Range to copy from the entries below: the line containing "Eternal Procession – Live Performance" through the line containing "крыши и кровельного материала", inclusive. Retype only those lines, exactly, without any images.

- Supplied material:
◇ ◇ ◇

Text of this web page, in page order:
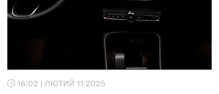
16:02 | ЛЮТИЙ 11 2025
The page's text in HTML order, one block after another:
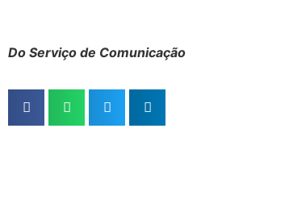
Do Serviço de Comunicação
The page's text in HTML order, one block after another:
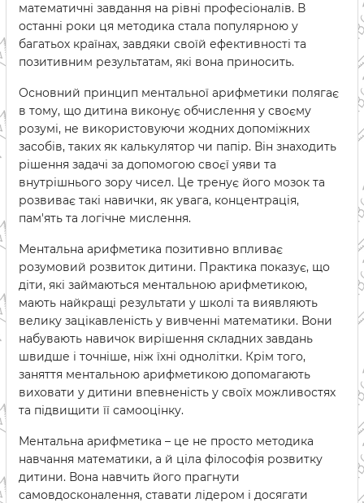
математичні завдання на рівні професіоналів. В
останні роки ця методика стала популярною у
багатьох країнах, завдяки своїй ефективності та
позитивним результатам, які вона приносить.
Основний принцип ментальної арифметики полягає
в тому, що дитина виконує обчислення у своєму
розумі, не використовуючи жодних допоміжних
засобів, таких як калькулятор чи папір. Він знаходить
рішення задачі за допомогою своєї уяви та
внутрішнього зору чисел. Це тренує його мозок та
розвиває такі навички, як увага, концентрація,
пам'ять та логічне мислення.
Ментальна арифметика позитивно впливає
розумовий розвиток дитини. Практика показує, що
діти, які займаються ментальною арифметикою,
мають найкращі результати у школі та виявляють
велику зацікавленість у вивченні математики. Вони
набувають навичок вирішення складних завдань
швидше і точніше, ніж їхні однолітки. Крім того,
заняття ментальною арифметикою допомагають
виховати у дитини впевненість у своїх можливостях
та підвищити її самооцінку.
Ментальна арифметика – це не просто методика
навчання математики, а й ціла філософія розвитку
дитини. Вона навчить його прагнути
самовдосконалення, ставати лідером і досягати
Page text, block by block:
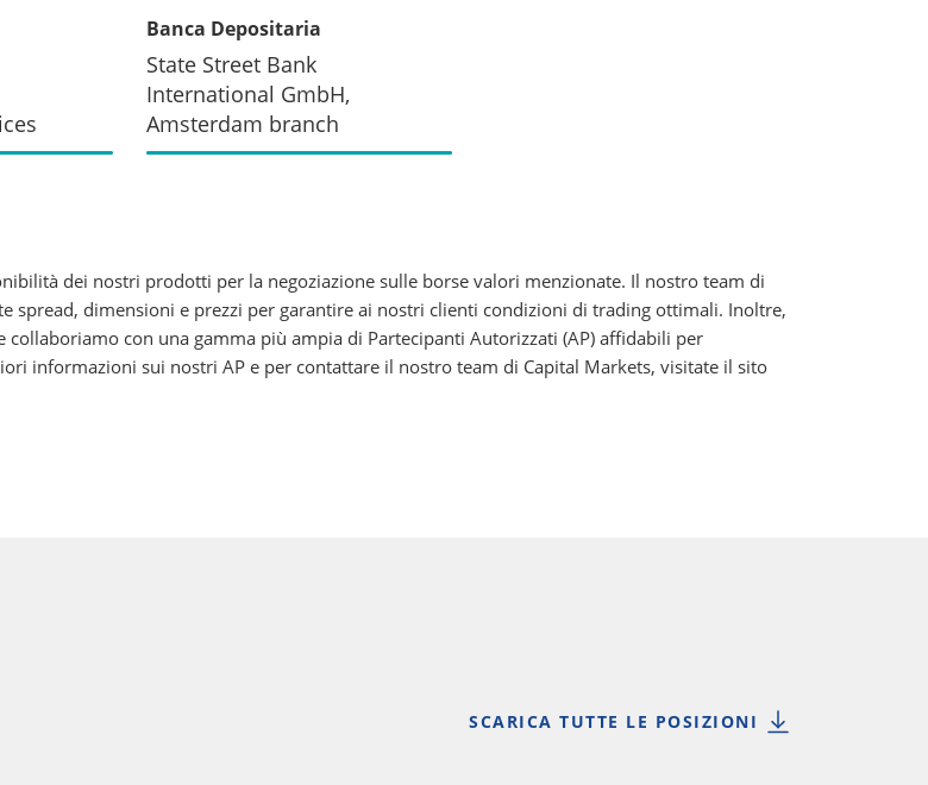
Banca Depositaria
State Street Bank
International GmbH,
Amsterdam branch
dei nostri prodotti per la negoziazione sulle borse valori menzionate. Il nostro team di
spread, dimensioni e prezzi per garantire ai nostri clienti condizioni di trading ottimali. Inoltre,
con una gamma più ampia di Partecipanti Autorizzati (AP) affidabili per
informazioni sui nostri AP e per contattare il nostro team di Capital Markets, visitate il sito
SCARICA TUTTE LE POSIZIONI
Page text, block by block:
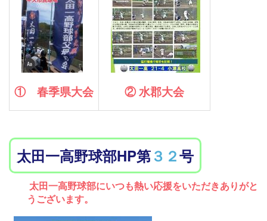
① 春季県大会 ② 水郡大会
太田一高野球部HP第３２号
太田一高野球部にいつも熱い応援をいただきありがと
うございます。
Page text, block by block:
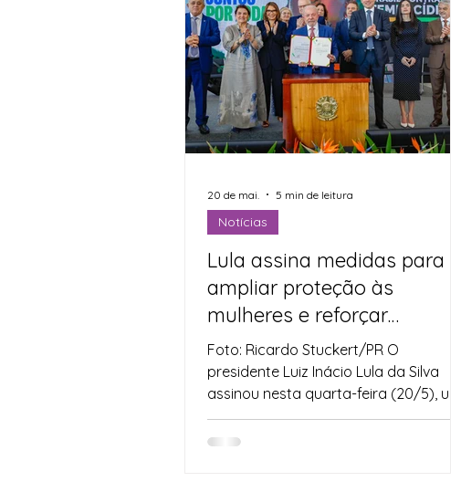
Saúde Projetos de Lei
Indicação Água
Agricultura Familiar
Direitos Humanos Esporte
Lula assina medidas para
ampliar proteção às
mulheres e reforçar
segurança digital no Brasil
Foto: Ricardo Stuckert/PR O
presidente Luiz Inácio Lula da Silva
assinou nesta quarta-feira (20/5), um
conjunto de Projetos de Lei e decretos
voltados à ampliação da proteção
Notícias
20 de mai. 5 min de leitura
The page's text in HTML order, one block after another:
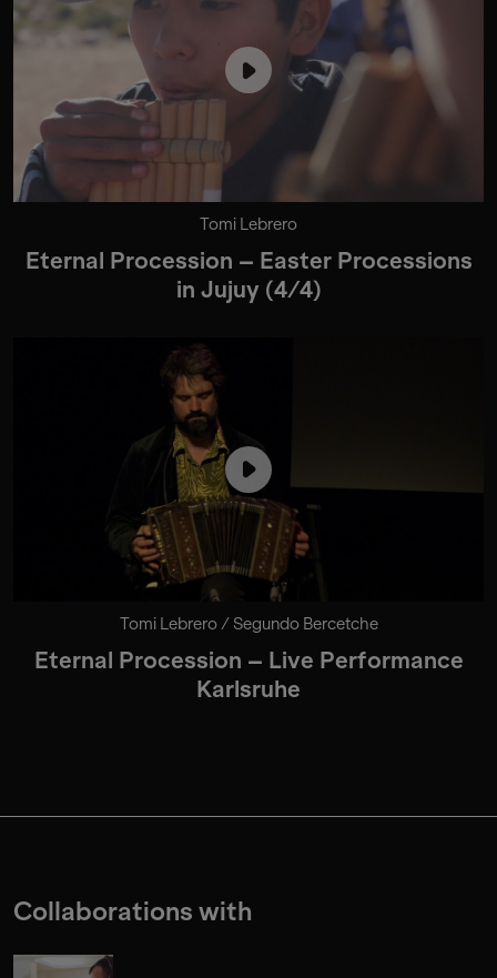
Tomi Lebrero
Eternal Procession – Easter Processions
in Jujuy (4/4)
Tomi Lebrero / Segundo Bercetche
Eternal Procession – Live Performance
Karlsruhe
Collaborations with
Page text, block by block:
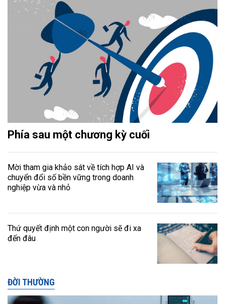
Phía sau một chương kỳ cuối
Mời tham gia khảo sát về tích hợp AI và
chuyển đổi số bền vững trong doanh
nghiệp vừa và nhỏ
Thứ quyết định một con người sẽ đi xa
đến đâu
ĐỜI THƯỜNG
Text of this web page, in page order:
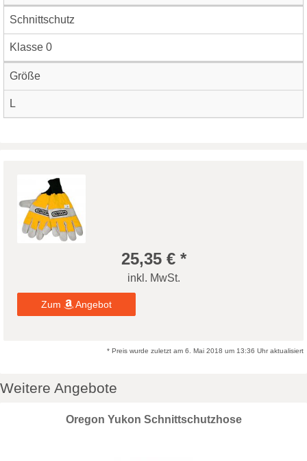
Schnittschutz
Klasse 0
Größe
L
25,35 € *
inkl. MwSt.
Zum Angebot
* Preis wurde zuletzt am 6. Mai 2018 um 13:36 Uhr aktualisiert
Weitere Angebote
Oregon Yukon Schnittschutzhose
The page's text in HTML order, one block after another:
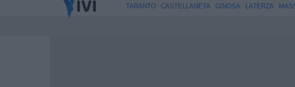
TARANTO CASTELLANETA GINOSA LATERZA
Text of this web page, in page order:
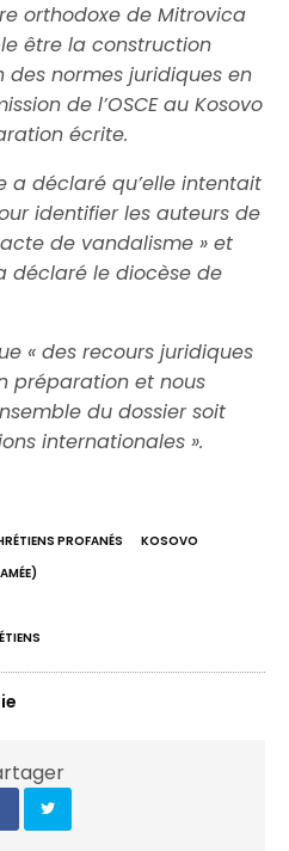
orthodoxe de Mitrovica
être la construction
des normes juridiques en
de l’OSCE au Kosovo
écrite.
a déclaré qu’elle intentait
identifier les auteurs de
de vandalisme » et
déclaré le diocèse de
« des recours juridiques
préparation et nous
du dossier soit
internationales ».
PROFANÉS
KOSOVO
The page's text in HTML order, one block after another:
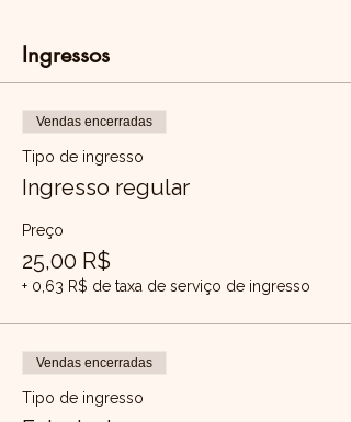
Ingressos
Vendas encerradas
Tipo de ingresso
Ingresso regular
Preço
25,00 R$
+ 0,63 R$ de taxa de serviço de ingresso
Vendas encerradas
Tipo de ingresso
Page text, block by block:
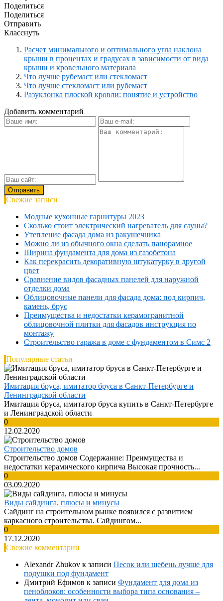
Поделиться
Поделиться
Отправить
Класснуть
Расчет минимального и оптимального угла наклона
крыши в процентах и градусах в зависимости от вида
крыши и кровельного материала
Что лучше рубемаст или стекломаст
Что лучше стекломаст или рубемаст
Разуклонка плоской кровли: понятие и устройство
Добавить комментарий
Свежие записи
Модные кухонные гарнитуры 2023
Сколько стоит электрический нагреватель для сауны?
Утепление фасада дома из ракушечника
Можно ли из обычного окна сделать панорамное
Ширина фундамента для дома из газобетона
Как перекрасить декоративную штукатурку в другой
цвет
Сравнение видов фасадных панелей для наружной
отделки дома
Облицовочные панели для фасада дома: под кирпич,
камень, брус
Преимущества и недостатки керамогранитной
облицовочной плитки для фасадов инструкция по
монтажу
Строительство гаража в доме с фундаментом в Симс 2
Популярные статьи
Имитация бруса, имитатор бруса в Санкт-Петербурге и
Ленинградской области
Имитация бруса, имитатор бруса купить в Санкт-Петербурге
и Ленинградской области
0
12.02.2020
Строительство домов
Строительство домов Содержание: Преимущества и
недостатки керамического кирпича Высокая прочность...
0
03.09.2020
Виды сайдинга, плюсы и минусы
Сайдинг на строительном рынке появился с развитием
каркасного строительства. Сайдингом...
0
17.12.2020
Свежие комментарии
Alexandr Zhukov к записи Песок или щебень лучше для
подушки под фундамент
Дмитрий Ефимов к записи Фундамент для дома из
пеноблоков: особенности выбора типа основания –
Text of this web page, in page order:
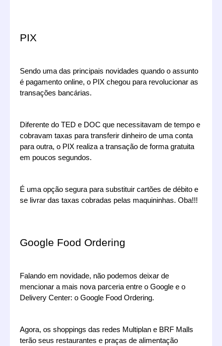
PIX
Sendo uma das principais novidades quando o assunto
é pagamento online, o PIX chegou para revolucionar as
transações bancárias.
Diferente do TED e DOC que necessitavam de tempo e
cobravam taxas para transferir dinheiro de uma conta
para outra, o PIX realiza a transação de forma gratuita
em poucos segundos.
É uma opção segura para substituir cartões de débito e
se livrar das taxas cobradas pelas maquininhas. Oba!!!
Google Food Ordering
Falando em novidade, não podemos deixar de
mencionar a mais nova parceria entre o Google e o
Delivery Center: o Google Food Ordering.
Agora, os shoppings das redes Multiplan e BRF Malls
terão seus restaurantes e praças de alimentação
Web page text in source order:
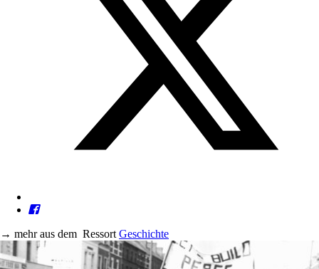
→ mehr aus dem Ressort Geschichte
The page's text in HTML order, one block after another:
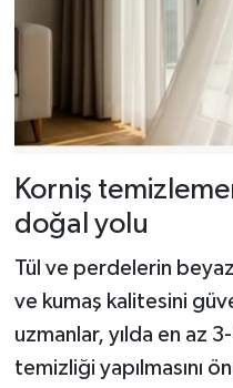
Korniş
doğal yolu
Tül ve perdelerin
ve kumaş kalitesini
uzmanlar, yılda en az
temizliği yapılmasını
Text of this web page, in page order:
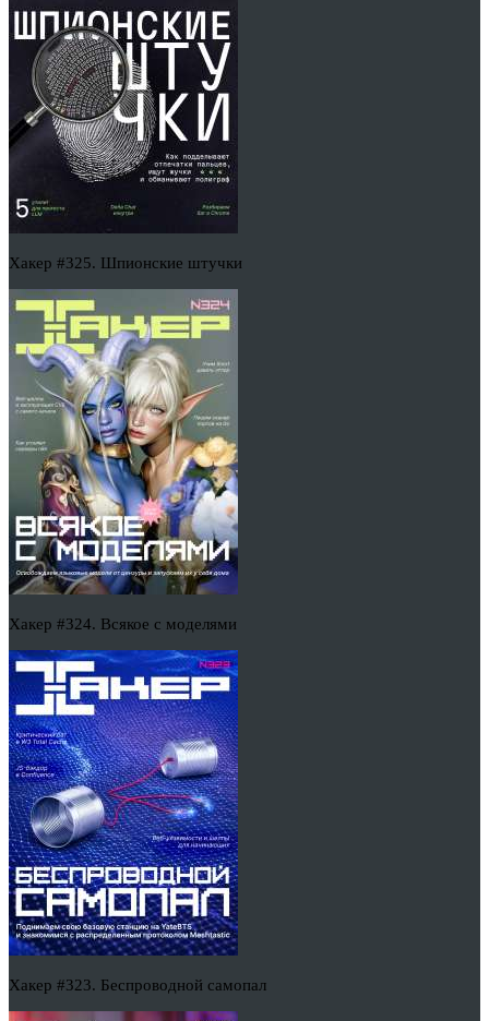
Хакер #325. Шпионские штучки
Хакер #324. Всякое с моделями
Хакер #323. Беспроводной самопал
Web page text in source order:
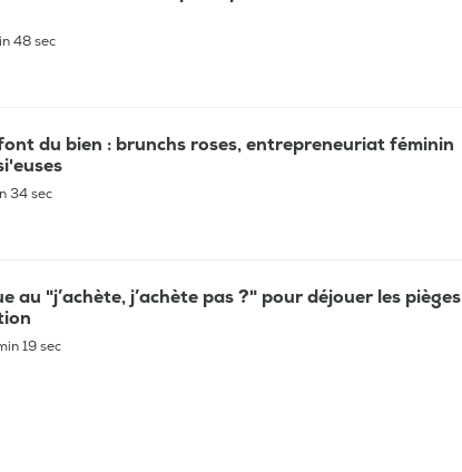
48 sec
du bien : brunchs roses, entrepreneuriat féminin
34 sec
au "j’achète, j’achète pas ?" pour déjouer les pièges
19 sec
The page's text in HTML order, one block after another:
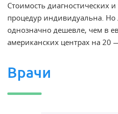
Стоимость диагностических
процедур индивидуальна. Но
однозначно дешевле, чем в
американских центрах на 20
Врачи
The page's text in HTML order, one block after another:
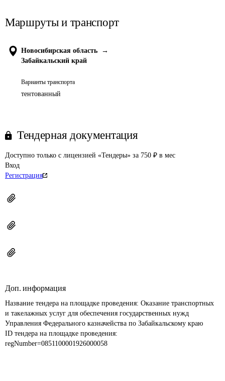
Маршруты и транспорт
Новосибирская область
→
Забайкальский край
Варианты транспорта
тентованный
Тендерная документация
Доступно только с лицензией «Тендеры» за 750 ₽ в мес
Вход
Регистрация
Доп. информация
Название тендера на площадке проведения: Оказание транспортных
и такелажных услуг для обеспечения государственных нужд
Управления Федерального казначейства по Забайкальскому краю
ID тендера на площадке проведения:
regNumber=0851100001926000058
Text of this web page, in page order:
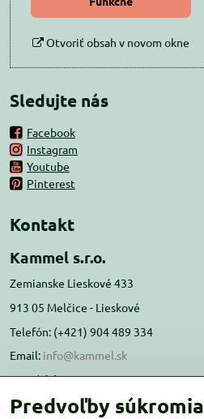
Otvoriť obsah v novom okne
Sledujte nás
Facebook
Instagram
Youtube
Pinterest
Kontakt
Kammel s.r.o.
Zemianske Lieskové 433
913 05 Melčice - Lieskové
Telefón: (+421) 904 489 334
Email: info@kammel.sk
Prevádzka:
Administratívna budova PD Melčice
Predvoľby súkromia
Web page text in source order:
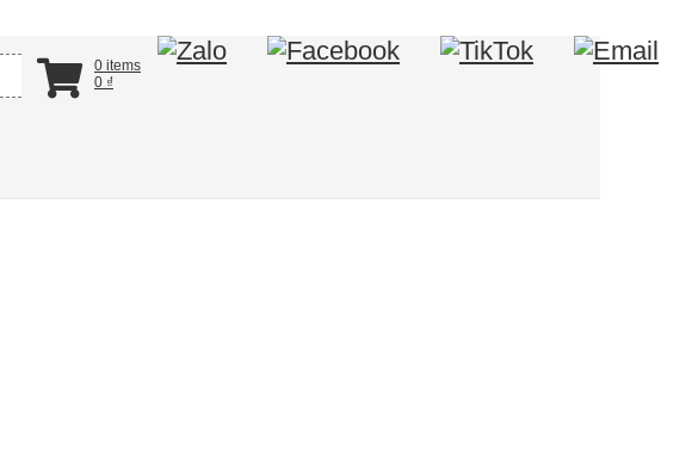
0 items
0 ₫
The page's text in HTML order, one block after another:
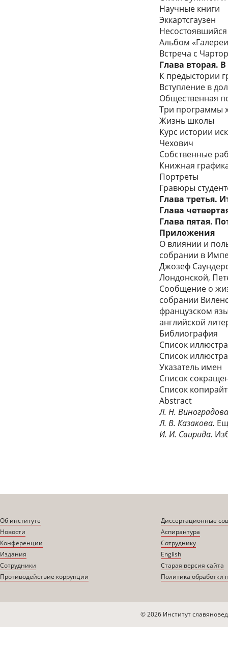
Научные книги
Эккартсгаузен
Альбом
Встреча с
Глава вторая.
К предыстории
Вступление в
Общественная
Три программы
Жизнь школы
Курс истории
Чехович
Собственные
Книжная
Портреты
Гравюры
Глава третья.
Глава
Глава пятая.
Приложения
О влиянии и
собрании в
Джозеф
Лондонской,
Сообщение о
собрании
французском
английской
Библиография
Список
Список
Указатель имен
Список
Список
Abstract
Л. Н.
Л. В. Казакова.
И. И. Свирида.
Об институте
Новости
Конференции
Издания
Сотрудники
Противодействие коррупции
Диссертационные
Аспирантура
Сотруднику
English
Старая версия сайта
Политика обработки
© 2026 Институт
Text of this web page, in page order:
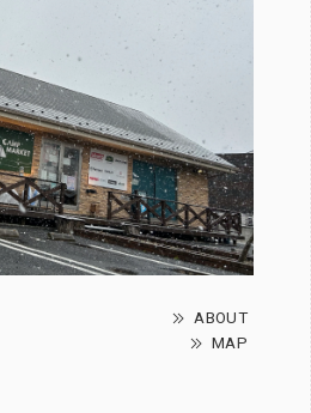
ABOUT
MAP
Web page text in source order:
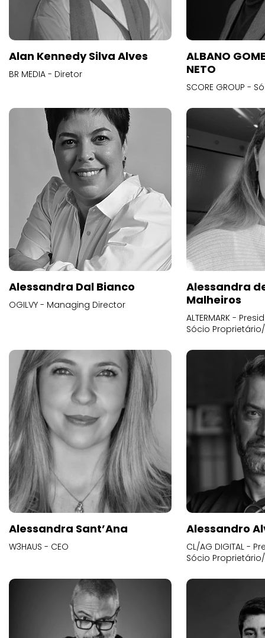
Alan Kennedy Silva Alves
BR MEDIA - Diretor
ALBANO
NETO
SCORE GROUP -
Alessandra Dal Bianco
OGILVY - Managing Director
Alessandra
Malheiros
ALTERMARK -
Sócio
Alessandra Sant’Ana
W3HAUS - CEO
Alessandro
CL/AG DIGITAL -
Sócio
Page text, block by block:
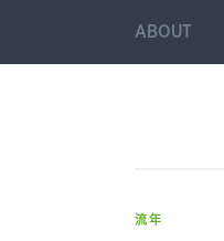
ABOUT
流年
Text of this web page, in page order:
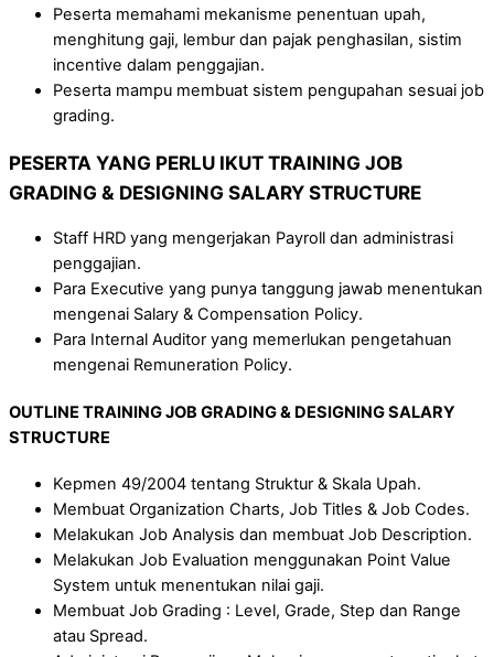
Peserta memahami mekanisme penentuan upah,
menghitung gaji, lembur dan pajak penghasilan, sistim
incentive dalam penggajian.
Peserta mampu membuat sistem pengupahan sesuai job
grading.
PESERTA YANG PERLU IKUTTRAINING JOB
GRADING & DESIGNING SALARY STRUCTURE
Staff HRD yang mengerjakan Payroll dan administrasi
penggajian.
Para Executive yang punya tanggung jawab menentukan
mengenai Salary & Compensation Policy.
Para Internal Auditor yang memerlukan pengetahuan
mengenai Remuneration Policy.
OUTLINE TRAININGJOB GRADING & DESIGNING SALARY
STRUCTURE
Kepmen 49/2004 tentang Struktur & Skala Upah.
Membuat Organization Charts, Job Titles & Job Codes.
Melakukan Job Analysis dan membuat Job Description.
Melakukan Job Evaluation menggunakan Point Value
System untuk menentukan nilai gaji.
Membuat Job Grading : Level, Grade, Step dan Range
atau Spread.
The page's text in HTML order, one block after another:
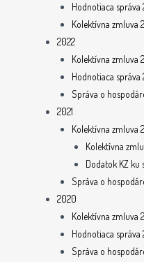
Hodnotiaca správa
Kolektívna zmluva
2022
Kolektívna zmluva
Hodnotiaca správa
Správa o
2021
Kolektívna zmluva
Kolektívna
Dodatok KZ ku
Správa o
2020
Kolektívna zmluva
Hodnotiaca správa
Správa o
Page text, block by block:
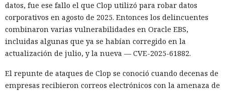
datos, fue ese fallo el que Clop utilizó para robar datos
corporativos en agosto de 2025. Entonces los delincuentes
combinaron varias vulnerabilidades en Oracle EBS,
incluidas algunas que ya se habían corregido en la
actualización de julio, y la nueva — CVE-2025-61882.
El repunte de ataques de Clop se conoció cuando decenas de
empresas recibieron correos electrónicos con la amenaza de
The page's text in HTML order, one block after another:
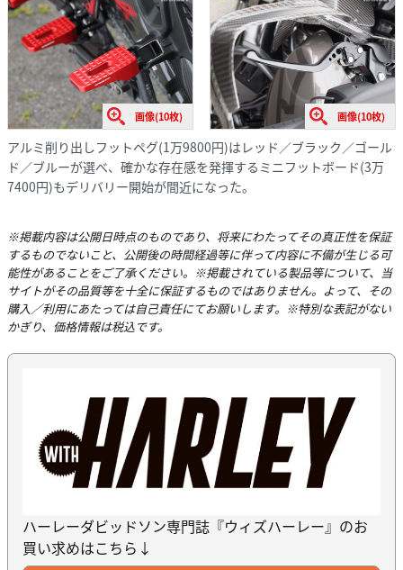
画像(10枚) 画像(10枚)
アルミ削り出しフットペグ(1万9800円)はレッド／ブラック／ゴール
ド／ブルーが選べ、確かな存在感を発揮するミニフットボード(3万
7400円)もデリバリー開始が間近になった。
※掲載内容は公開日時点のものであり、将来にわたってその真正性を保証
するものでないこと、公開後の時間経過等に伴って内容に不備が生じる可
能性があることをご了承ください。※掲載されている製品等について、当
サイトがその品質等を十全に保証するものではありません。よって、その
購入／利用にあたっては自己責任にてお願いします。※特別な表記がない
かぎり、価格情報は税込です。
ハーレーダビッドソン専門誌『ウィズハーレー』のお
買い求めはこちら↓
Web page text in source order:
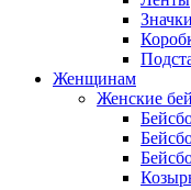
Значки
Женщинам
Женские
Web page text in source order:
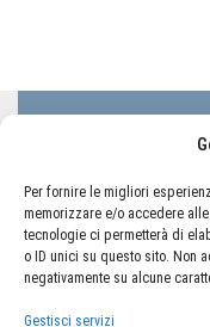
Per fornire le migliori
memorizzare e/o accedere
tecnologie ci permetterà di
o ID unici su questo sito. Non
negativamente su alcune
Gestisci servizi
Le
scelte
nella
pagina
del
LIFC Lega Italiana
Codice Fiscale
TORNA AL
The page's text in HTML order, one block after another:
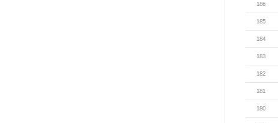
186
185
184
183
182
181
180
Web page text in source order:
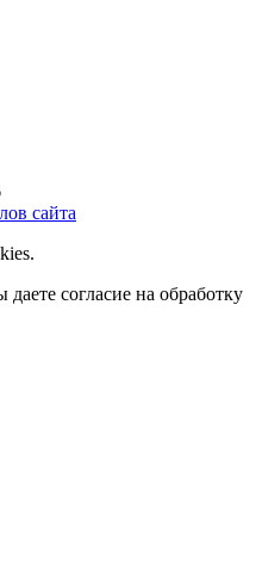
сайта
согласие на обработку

◇ ◇ ◇

- Exercise answer:
Eternal Procession – Live Performance
Karlsruhe
Collaborations with
Page text, block by block:
Phía sau một chương kỳ cuối
Mời tham gia khảo sát về tích hợp AI và
chuyển đổi số bền vững trong doanh
nghiệp vừa và nhỏ
Thứ quyết định một con người sẽ đi xa
đến đâu
ĐỜI THƯỜNG
Text of this web page, in page order:
Schnittschutz
Klasse 0
Größe
L
25,35 € *
inkl. MwSt.
Zum Angebot
* Preis wurde zuletzt am 6. Mai 2018 um 13:36 Uhr aktualisiert
Weitere Angebote
Oregon Yukon Schnittschutzhose
The page's text in HTML order, one block after another:
TARANTO CASTELLANETA GINOSA LATERZA
Text of this web page, in page order:
orthodoxe de Mitrovica
être la construction
des normes juridiques en
de l’OSCE au Kosovo
écrite.
a déclaré qu’elle intentait
identifier les auteurs de
de vandalisme » et
déclaré le diocèse de
« des recours juridiques
préparation et nous
du dossier soit
internationales ».
PROFANÉS
KOSOVO
The page's text in HTML order, one block after another:
Ingressos
Vendas encerradas
Tipo de ingresso
Ingresso regular
Preço
25,00 R$
+ 0,63 R$ de taxa de serviço de ingresso
Vendas encerradas
Tipo de ingresso
Page text, block by block:
Поделиться
Поделиться
Отправить
Класснуть
Расчет минимального и оптимального угла наклона
крыши в процентах и градусах в зависимости от вида
крыши и кровельного материала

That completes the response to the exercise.